Back in the pre-PVC days, when plumbers toted monkey wrenches, Junior Burns took me to school. Cranking a galvanized pipe, underneath our 100-year-old house in Jesup, Junior lectured: “The first two things you learn in plumbing are that the hot water goes on the left, and the stuff flows downhill.” Junior is gone, but those rules still live.

If Republic Services gets its wish, megatons of stuff — municipal garbage and toxic coal ash — will be flowing downhill from the East Coast into our piney woods. We already have a mountain of garbage at the private Broadhurst Environmental Landfill. If Republic’s application to destroy a wetland tract and install a massive rail spur is approved, we could have a mountain range on its 2,000-plus acres.

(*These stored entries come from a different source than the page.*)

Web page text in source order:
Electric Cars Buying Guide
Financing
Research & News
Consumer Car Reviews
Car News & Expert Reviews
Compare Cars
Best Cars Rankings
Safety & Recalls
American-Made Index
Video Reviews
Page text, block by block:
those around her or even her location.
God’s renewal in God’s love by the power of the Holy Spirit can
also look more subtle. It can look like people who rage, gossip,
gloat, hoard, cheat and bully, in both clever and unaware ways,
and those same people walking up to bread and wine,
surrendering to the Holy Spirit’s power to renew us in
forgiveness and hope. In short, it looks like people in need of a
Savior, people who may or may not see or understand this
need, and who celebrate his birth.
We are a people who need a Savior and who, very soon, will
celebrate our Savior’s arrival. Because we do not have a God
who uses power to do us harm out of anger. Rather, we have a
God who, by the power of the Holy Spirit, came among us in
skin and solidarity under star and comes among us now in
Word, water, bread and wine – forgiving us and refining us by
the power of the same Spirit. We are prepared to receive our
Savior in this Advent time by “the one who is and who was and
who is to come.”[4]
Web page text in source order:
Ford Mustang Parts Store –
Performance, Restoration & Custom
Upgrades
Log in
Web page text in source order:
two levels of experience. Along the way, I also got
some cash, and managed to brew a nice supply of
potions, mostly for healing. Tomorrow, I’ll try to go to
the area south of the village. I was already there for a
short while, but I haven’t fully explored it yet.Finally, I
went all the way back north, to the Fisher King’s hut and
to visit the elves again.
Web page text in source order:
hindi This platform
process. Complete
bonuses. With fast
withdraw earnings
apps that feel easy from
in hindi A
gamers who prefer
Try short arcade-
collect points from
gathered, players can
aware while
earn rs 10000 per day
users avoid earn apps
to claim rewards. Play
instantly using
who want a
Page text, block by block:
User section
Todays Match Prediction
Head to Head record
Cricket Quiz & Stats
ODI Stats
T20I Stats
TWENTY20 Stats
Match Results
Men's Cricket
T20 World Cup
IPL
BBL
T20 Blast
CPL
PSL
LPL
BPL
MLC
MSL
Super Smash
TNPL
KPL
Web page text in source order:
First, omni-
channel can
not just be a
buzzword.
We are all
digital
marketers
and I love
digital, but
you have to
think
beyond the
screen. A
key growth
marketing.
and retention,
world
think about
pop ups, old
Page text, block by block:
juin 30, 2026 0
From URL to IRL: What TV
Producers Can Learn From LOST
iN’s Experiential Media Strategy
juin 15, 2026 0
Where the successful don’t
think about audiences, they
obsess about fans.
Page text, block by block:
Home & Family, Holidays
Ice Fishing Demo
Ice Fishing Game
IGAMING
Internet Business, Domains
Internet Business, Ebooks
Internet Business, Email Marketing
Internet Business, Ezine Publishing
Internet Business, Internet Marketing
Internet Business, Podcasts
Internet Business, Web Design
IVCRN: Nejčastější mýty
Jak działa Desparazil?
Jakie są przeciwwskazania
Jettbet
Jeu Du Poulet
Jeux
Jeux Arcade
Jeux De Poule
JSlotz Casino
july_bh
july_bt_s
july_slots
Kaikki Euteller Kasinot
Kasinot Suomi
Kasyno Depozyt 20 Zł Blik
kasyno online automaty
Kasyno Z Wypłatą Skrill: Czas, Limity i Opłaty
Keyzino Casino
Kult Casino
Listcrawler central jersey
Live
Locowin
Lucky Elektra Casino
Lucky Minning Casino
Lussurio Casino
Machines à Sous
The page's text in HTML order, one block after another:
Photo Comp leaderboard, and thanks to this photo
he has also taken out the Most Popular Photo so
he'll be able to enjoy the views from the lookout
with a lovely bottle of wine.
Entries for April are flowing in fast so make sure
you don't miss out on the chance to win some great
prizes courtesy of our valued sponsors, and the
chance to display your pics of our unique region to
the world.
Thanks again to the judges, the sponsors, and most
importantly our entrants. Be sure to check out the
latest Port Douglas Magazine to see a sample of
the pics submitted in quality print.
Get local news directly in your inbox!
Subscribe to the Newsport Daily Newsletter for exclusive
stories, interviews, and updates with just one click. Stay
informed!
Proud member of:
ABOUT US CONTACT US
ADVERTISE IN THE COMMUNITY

Let me repeat: 2,000-plus acres in leaks-like-a-sieve sandy soil, near the headwaters of the Penholloway Creek that flows into the Altamaha River that empties into the Atlantic Ocean. Republic tells us its landfill liners won’t leak. Won’t leak, ever?

In 1991 and 1992, when our commissioners were seduced by the promise of big, bonus money into the county coffers, do you think they ever imagined the possibility of a 2,000-plus-acres national landfill? The easy thing would be to lambast their lack of foresight. That won’t help. The unintended consequences are the same.

In 2016, the hard thing is what we must do if we care about our families and generations to come. We must stand our ground and resist Republic’s urge to make us the East Coast’s trash can. There’s money in garbage disposal, and there’s even more money in getting rid of coal ash. We cannot become environmental prostitutes, accepting Republic’s payments for dumping toxic trash on us. Shame on us if we sell out for any amount of money. The future of our heirs should be priceless.

And then there’s the railroad that stands to reap rewards for our misfortune, should the Corps of Engineers permit Republic’s rail-spur request. Jesup, originally known as Station Number 7, was labeled as a town built by trains. Wouldn’t it be a travesty if a railroad profited by making our community sick from hauling in unwanted pollution? We are proud of our rail heritage, and we need rail service. We also need the railroads to look out for our best interest, too.

There’s a long list of bothersome issues in this scheme to bring unhealthy waste into Wayne County. Near the top is how a taxpayer-funded watchdog, the Environment Protection Agency (EPA), could be induced to reclassify coal ash as nonhazardous. Coal ash contains a string of toxic components such as mercury, arsenic and lead. Ask the poisoned people in Flint, Mich., if lead in their water is nonhazardous.

After nearly 50 years of watching laws ground into being in sausage-mill fashion, I have a hunch as to why the EPA did what they did last fall. Lobbyists for coal-ash creators, with bottomless expense accounts, got their lawyers to “help” draft more lenient rules for coal-ash disposal. Money talks in Washington and Atlanta, just as it did here in the 1990s. In the meantime, perhaps the EPA would demonstrate how safe coal ash is by sprinkling some on their breakfast cereal and stirring it into their morning coffee.

Don’t expect the EPA to do that, but you can expect Republic to find a way to spin its story of how buying 2,000-plus acres wasn’t to create an East Coast trash can in Wayne County. Heed Junior’s words, if not mine. If we don’t throw a monkey wrench into Republic’s plan, the toxic stuff will be flowing downhill by the trainloads.